Required action
Copy out all lines of the listing below that hold "fully".

Entries provided
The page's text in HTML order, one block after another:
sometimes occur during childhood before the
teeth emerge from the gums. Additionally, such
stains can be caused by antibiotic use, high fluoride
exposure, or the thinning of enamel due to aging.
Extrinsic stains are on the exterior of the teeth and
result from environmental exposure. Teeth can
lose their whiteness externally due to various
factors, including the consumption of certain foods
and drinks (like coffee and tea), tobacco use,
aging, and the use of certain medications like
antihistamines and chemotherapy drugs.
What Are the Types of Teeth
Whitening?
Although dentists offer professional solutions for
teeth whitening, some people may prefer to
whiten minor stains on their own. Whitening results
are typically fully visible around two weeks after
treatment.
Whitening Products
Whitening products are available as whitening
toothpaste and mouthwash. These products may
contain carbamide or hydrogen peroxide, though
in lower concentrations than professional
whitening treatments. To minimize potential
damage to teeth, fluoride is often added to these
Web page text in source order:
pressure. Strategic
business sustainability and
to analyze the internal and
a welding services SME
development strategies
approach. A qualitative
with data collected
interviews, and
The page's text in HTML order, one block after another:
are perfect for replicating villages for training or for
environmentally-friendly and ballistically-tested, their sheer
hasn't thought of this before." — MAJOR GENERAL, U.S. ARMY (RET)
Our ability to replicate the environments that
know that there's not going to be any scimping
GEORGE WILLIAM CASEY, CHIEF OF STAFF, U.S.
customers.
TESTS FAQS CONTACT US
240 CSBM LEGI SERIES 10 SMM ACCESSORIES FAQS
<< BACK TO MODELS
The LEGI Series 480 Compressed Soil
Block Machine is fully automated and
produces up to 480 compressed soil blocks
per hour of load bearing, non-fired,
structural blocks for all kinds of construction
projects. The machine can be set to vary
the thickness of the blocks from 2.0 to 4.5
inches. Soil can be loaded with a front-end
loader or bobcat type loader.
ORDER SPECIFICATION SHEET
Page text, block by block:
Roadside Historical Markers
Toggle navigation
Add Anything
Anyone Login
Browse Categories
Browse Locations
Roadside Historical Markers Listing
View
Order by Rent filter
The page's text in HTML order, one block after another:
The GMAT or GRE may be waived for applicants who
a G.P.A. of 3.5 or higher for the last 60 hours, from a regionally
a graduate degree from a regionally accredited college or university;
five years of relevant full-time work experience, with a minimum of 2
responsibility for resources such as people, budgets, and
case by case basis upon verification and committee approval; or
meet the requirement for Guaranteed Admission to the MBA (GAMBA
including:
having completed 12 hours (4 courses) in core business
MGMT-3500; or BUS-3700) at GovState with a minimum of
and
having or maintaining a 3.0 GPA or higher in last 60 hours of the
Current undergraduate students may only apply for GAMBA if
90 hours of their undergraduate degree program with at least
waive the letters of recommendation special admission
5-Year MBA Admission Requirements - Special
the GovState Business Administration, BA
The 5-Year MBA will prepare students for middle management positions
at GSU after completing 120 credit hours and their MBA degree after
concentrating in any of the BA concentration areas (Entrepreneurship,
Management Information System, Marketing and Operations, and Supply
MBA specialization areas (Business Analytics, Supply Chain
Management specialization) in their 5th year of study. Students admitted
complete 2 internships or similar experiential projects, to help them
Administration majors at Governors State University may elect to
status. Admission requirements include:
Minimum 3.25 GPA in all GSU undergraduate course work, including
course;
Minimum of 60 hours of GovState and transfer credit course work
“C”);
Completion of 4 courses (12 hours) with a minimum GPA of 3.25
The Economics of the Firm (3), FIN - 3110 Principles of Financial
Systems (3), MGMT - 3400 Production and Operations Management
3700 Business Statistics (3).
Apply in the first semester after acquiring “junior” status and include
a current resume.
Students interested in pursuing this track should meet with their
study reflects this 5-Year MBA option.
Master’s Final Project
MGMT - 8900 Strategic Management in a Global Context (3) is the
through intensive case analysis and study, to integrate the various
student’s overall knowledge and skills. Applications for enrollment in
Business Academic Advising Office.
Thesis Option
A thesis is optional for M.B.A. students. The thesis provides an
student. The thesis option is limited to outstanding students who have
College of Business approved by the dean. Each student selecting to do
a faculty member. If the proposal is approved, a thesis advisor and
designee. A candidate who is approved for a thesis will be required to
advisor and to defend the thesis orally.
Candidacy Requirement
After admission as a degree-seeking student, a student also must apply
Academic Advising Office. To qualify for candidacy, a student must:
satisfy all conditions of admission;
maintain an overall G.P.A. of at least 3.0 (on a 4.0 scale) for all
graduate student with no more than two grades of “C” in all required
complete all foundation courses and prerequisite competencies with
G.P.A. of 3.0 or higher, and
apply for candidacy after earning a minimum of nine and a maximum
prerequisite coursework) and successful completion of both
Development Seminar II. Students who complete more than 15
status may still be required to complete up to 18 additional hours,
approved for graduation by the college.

Answer to the exercise
are typically fully visible around two weeks after
Block Machine is fully automated and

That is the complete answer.